_TO DO_
From the material below, return exactly the lines starting at the one that holds "fix some exponent" and ending at the one that holds "might change the". Pictures stay out of the answer.

_MATERIAL PROVIDED_

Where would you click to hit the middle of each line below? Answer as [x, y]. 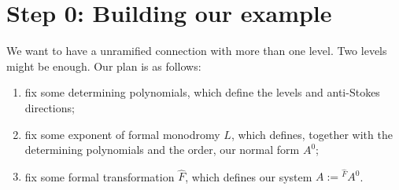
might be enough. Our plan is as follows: [104, 66]
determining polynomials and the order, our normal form [162, 150]
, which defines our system [249, 176]
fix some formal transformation [100, 176]
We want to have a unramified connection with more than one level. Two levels [197, 51]
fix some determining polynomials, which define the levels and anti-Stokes [202, 92]
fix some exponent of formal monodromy [122, 134]
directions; [50, 107]
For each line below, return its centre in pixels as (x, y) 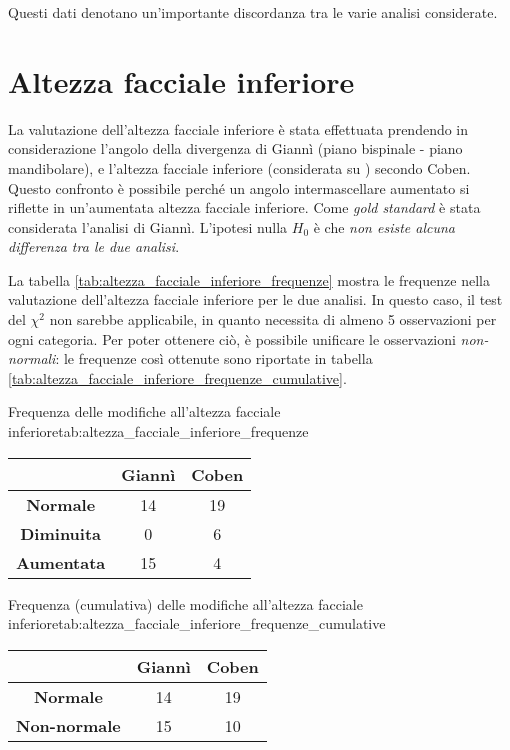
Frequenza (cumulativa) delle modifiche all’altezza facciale (185, 603)
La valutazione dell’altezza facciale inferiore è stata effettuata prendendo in (238, 128)
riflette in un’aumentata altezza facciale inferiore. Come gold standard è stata (244, 207)
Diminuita (61, 533)
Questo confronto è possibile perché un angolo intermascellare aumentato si (239, 187)
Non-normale (68, 725)
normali (32, 358)
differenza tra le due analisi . (94, 246)
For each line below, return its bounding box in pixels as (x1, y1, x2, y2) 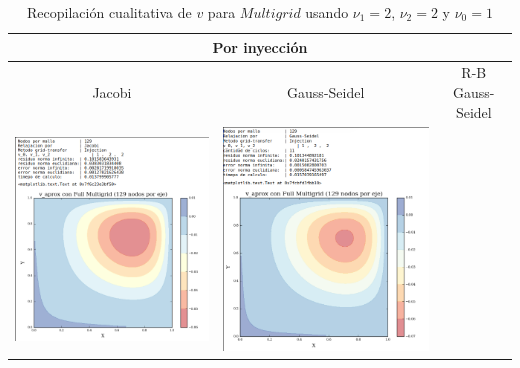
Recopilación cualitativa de (27, 2, 192, 22)
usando (305, 2, 349, 22)
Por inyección (212, 36, 308, 57)
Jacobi (92, 82, 132, 103)
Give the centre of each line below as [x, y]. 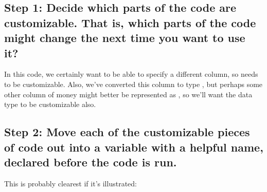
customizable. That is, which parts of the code [130, 22]
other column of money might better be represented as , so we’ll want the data [128, 94]
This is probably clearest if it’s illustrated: [70, 183]
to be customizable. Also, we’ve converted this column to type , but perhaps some [133, 84]
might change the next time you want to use [125, 38]
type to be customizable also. [50, 104]
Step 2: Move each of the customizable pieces [127, 132]
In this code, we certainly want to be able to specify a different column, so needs [131, 74]
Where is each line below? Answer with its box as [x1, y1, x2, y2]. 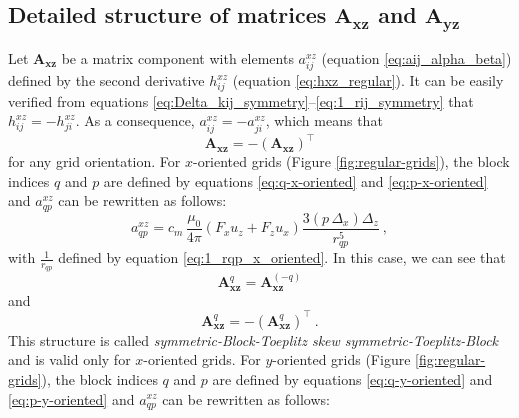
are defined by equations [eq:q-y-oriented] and [212, 368, 493, 389]
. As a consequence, [75, 110, 195, 131]
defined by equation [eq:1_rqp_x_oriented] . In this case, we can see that [58, 247, 506, 268]
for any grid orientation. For [8, 151, 181, 172]
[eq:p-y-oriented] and [8, 388, 135, 409]
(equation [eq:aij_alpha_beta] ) [321, 47, 512, 68]
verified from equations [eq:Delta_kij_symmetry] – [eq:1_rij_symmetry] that [8, 90, 474, 111]
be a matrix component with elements [61, 47, 294, 68]
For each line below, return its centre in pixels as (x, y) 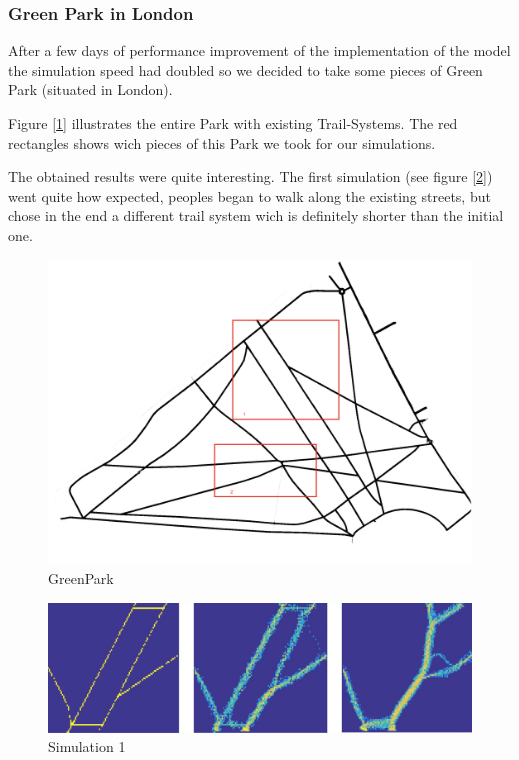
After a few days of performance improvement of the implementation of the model (259, 50)
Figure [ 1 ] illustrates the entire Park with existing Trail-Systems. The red (233, 123)
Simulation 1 (87, 746)
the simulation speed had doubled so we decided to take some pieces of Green (245, 69)
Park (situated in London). (90, 89)
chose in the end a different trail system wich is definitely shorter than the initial (256, 215)
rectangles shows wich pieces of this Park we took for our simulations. (222, 142)
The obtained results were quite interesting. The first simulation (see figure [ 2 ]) (250, 176)

_RESULT BELOW_
fix some exponent of formal monodromy [122, 134]
directions; [50, 107]
For each line below, return its centre in pixels as (x, y) 
Frequenza (cumulativa) delle modifiche all’altezza facciale (185, 603)
La valutazione dell’altezza facciale inferiore è stata effettuata prendendo in (238, 128)
riflette in un’aumentata altezza facciale inferiore. Come gold standard è stata (244, 207)
Diminuita (61, 533)
Questo confronto è possibile perché un angolo intermascellare aumentato si (239, 187)
Non-normale (68, 725)
normali (32, 358)
differenza tra le due analisi . (94, 246)
For each line below, return its bounding box in pixels as (x1, y1, x2, y2) 
Recopilación cualitativa de (27, 2, 192, 22)
usando (305, 2, 349, 22)
Por inyección (212, 36, 308, 57)
Jacobi (92, 82, 132, 103)
Give the centre of each line below as [x, y]. 
customizable. That is, which parts of the code [130, 22]
other column of money might better be represented as , so we’ll want the data [128, 94]
This is probably clearest if it’s illustrated: [70, 183]
to be customizable. Also, we’ve converted this column to type , but perhaps some [133, 84]
might change the next time you want to use [125, 38]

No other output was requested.